中央研究院 Logo

Glycosylation is one of the most complex and functionally diverse biomolecular modifications, shaping protein folding, trafficking, and cell communication. Using our newly developed LODES/MSⁿ method, we established a systematic workflow for de novo glycan sequencing and uncovered several uncommon N-glycan structures in human cells that are not explained by canonical multicellular biosynthetic pathways. This advance expands the structural space of known glycans and allows precise decoding beyond traditional biosynthetic assumptions. In my postdoctoral research, I applied this approach to investigate how the loss of the AAA+ ATPase p97 affects glycoprotein processing in HeLa cells. Integrating proteomic and glycomic data revealed global remodeling of high-mannose and hybrid/complex N-glycans, coupled with altered expression of key glycosyltransferases and ER-associated degradation factors, highlighting the intimate link between proteostasis and glycosylation quality control.

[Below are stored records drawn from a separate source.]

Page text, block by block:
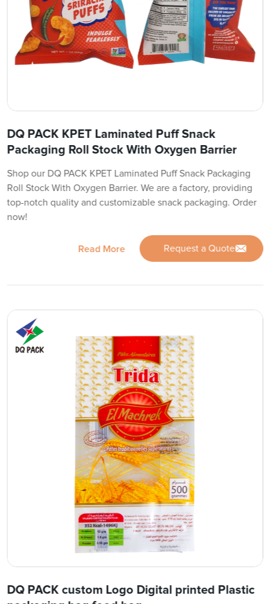
DQ PACK KPET Laminated Puff Snack
Packaging Roll Stock With Oxygen Barrier
Shop our DQ PACK KPET Laminated Puff Snack Packaging
Roll Stock With Oxygen Barrier. We are a factory, providing
top-notch quality and customizable snack packaging. Order
now!
Read More Request a Quote
DQ PACK custom Logo Digital printed Plastic
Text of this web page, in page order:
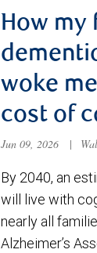
How my
woke
cost of
Jun 09, 2026 |
By 2040, an
will live with
nearly all
Alzheimer’s
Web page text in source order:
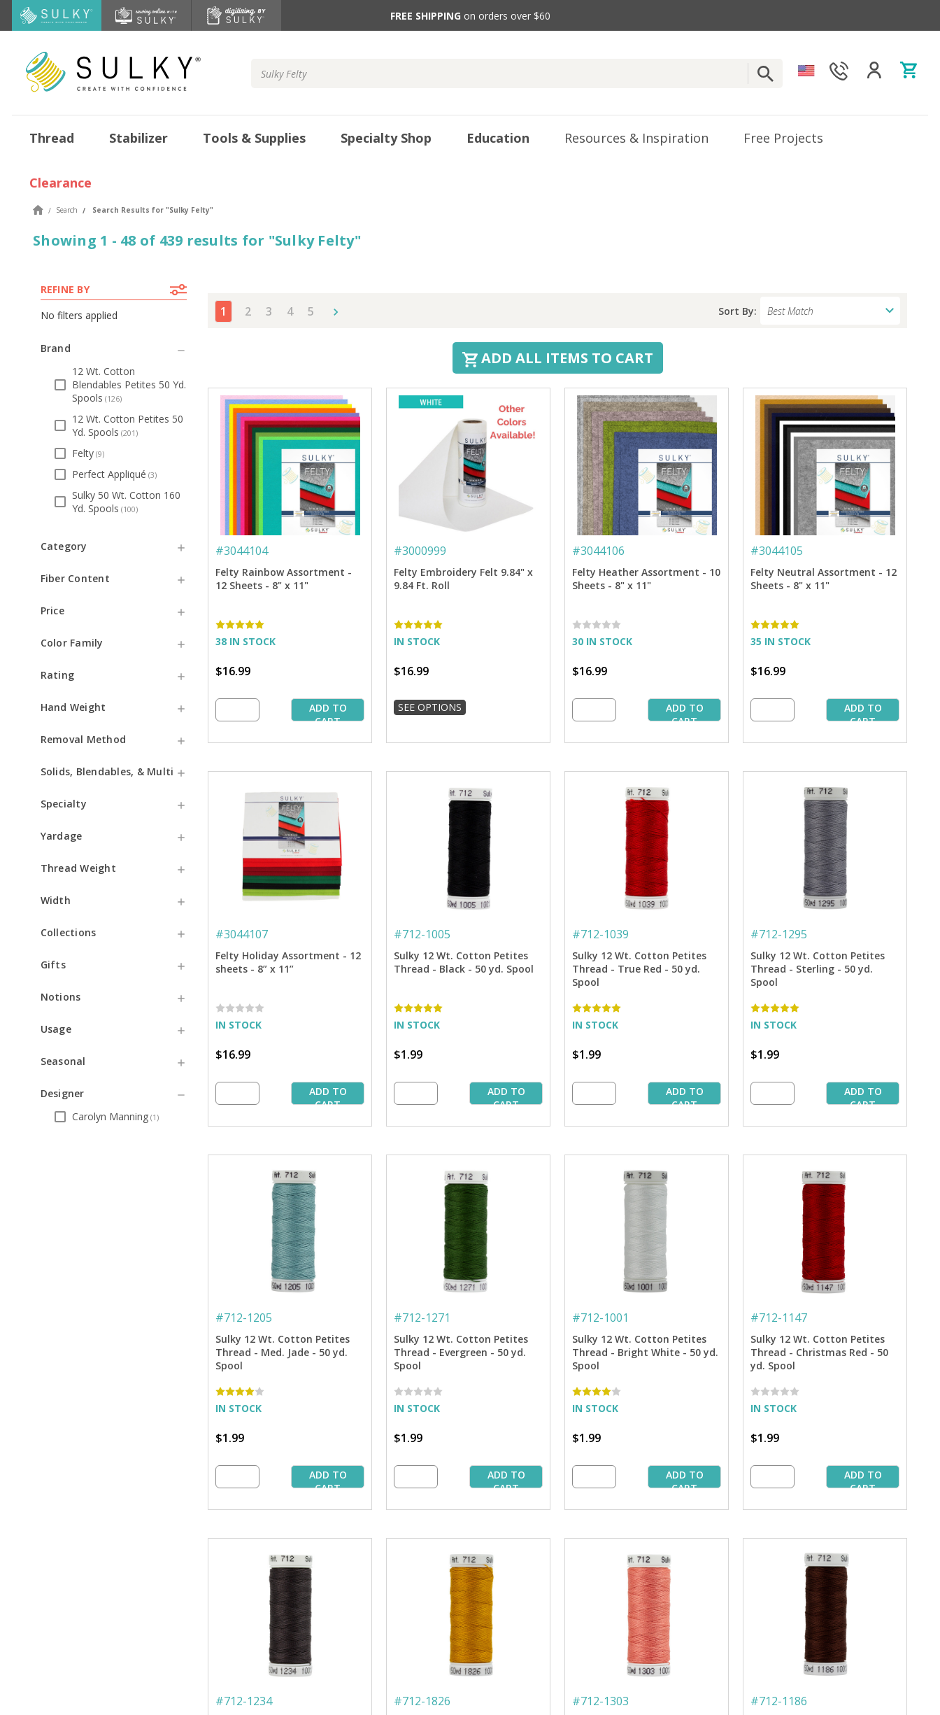
FREE SHIPPING on orders over $60
Keyword:
Thread Stabilizer Tools & Supplies Specialty Shop Education Resources & Inspiration Free Projects
Clearance
Search Search Results for "Sulky Felty"
Showing 1 - 48 of 439 results for "Sulky Felty"
REFINE BY
No filters applied
Brand
12 Wt. Cotton
Blendables Petites 50 Yd.
Spools (126)
12 Wt. Cotton Petites 50
Yd. Spools (201)
Felty (9)
Perfect Appliqué (3)
Sulky 50 Wt. Cotton 160
Yd. Spools (100)
Category
Fiber Content
Price
Color Family
Rating
Hand Weight
Removal Method
Solids, Blendables, & Multi
Specialty
Yardage
Thread Weight
Width
Collections
Gifts
Notions
Usage
Seasonal
Designer
Carolyn Manning (1)
1 2 3 4 5 Sort By:
ADD ALL ITEMS TO CART
#3044104
Felty Rainbow Assortment -
12 Sheets - 8" x 11"
38 IN STOCK
$16.99
ADD TO
CART
#3000999
Felty Embroidery Felt 9.84" x
9.84 Ft. Roll
IN STOCK
$16.99
SEE OPTIONS
#3044106
Felty Heather Assortment - 10
Sheets - 8" x 11"
30 IN STOCK
$16.99
ADD TO
CART
#3044105
Felty Neutral Assortment - 12
Sheets - 8" x 11"
35 IN STOCK
$16.99
ADD TO
CART
#3044107
Felty Holiday Assortment - 12
sheets - 8” x 11”
IN STOCK
$16.99
ADD TO
CART
#712-1005
Sulky 12 Wt. Cotton Petites
Thread - Black - 50 yd. Spool
IN STOCK
$1.99
ADD TO
CART
#712-1039
Sulky 12 Wt. Cotton Petites
Thread - True Red - 50 yd.
Spool
IN STOCK
$1.99
ADD TO
CART
#712-1295
Sulky 12 Wt. Cotton Petites
Thread - Sterling - 50 yd.
Spool
IN STOCK
$1.99
ADD TO
CART
#712-1205
Sulky 12 Wt. Cotton Petites
Thread - Med. Jade - 50 yd.
Spool
IN STOCK
$1.99
ADD TO
CART
#712-1271
Sulky 12 Wt. Cotton Petites
Thread - Evergreen - 50 yd.
Spool
IN STOCK
$1.99
ADD TO
CART
#712-1001
Sulky 12 Wt. Cotton Petites
Thread - Bright White - 50 yd.
Spool
IN STOCK
$1.99
ADD TO
CART
#712-1147
Sulky 12 Wt. Cotton Petites
Thread - Christmas Red - 50
yd. Spool
IN STOCK
$1.99
ADD TO
CART
#712-1234 #712-1826 #712-1303 #712-1186
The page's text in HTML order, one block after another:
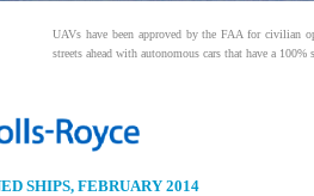
UAVs have been approved by the FAA for civilian
streets ahead with autonomous cars that have a
SHIPS, FEBRUARY 2014
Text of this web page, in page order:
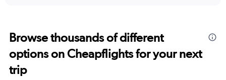
14
categories.
The
chart
has
Browse thousands of different
options on Cheapflights for your next
trip
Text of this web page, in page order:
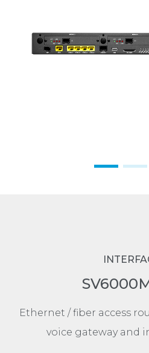
Ethernet / fiber access
voice gateway and
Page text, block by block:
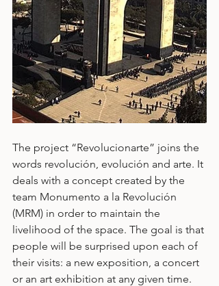
The project “Revolucionarte” joins the
words revolución, evolución and arte. It
deals with a concept created by the
team Monumento a la Revolución
(MRM) in order to maintain the
livelihood of the space. The goal is that
people will be surprised upon each of
their visits: a new exposition, a concert
or an art exhibition at any given time.
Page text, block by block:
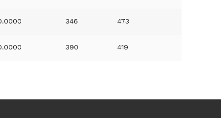
346 473
390 419
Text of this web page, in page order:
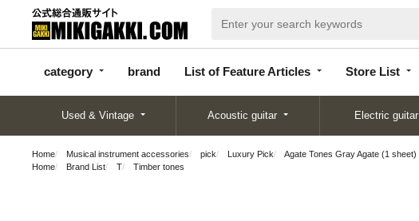
category brand List of Feature Articles Store List
categor
y
d
Articles
List
Used & Vintage Acoustic guitar Electric guitar
Home Musical instrument accessories pick Luxury Pick
Agate Tones Gray Agate (1 sheet)
Home
Brand List T Timber tones
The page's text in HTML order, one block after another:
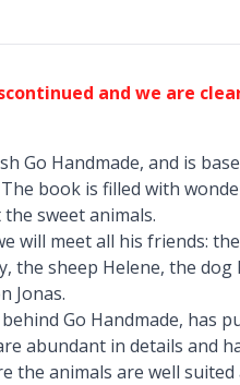
and we are
Go Handmade, and is
book is filled with
sweet animals.
will meet all his friends:
the sheep Helene, the dog
Jonas.
Go Handmade, has
abundant in details and
the animals are well
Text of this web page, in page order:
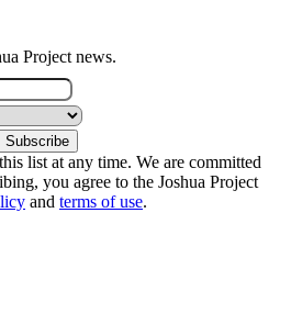
Project news.
list at any time. We are committed
you agree to the Joshua Project
and terms of use.
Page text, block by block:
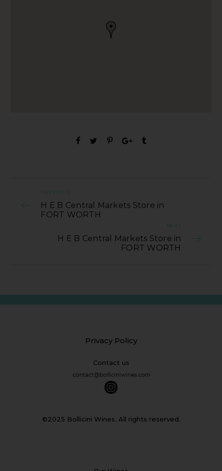
PREVIOUS
H E B Central Markets Store in
FORT WORTH
NEXT
H E B Central Markets Store in
FORT WORTH
Privacy Policy
Contact us
©2025 Bollicini Wines. All rights reserved.
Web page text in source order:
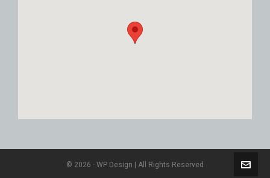
© 2026 · WP Design | All Rights Reserved
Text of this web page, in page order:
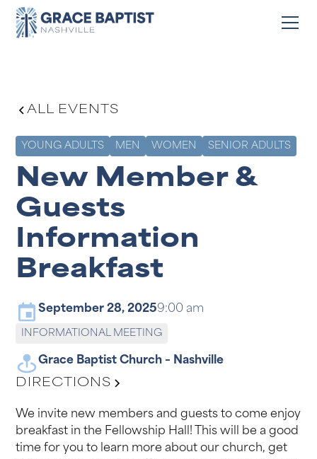
ALL EVENTS
YOUNG ADULTS MEN WOMEN SENIOR ADULTS
New Member &
Guests
Information
Breakfast
September 28, 20259:00 am
INFORMATIONAL MEETING
Grace Baptist Church – Nashville
DIRECTIONS
We invite new members and guests to come enjoy
breakfast in the Fellowship Hall! This will be a good
time for you to learn more about our church, get
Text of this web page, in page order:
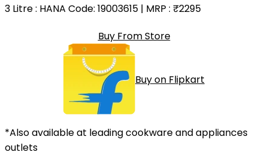
3 Litre: HANA Code: 19003615 | MRP : ₹2295
Buy From Store
Buy on Flipkart
*Also available at leading cookware and appliances
outlets
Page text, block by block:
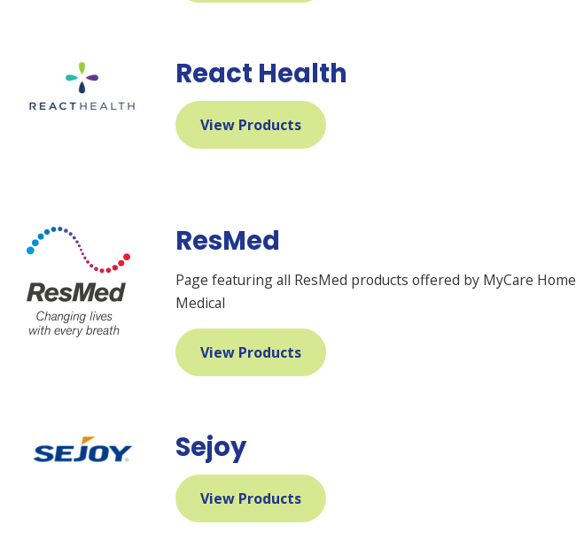
React Health
View Products
ResMed
Page featuring all ResMed products offered by MyCare Home
Medical
View Products
Sejoy
View Products
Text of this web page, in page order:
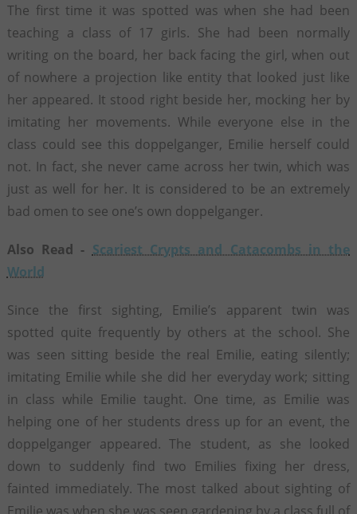
The first time it was spotted was when she had been
teaching a class of 17 girls. She had been normally
writing on the board, her back facing the girl, when out
of nowhere a projection like entity that looked just like
her appeared. It stood right beside her, mocking her by
imitating her movements. While everyone else in the
class could see this doppelganger, Emilie herself could
not. In fact, she never came across her twin, which was
just as well for her. It is considered to be an extremely
bad omen to see one’s own doppelganger.
Also Read - Scariest Crypts and Catacombs in the
World
Since the first sighting, Emilie’s apparent twin was
spotted quite frequently by others at the school. She
was seen sitting beside the real Emilie, eating silently;
imitating Emilie while she did her everyday work; sitting
in class while Emilie taught. One time, as Emilie was
helping one of her students dress up for an event, the
doppelganger appeared. The student, as she looked
down to suddenly find two Emilies fixing her dress,
fainted immediately. The most talked about sighting of
Emilie was when she was seen gardening by a class full of
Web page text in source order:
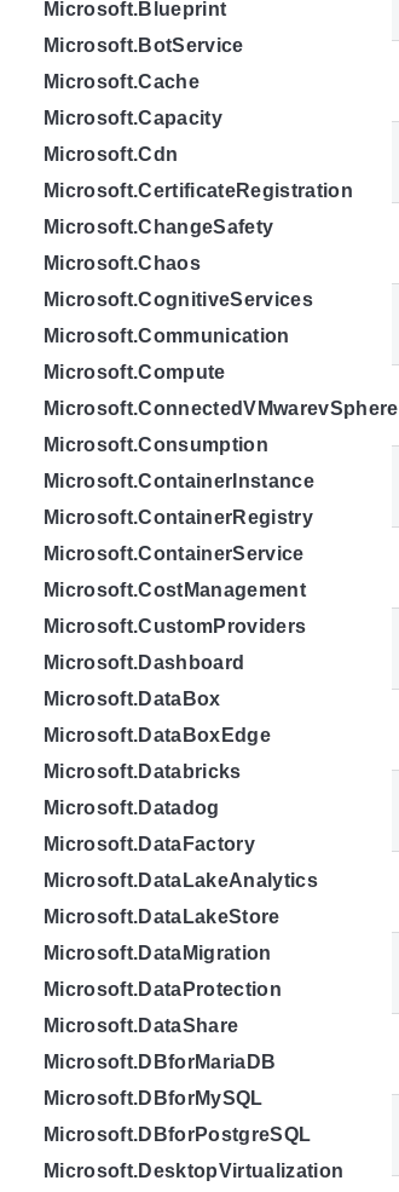
Microsoft.Blueprint
Microsoft.BotService
Microsoft.Cache
Microsoft.Capacity
Microsoft.Cdn
Microsoft.CertificateRegistration
Microsoft.ChangeSafety
Microsoft.Chaos
Microsoft.CognitiveServices
Microsoft.Communication
Microsoft.Compute
Microsoft.ConnectedVMwarevSphere
Microsoft.Consumption
Microsoft.ContainerInstance
Microsoft.ContainerRegistry
Microsoft.ContainerService
Microsoft.CostManagement
Microsoft.CustomProviders
Microsoft.Dashboard
Microsoft.DataBox
Microsoft.DataBoxEdge
Microsoft.Databricks
Microsoft.Datadog
Microsoft.DataFactory
Microsoft.DataLakeAnalytics
Microsoft.DataLakeStore
Microsoft.DataMigration
Microsoft.DataProtection
Microsoft.DataShare
Microsoft.DBforMariaDB
Microsoft.DBforMySQL
Microsoft.DBforPostgreSQL
Microsoft.DesktopVirtualization

Building upon this foundation, my future work aims to extend LODES/MSⁿ-based structural analysis toward understanding GlycoRNA, RNA molecules covalently modified with glycans, and to explore how glycan modifications on RNA may contribute to molecular communication and regulation. Together, these studies aim to uncover new layers of glycobiological complexity at the interface of proteins and RNA.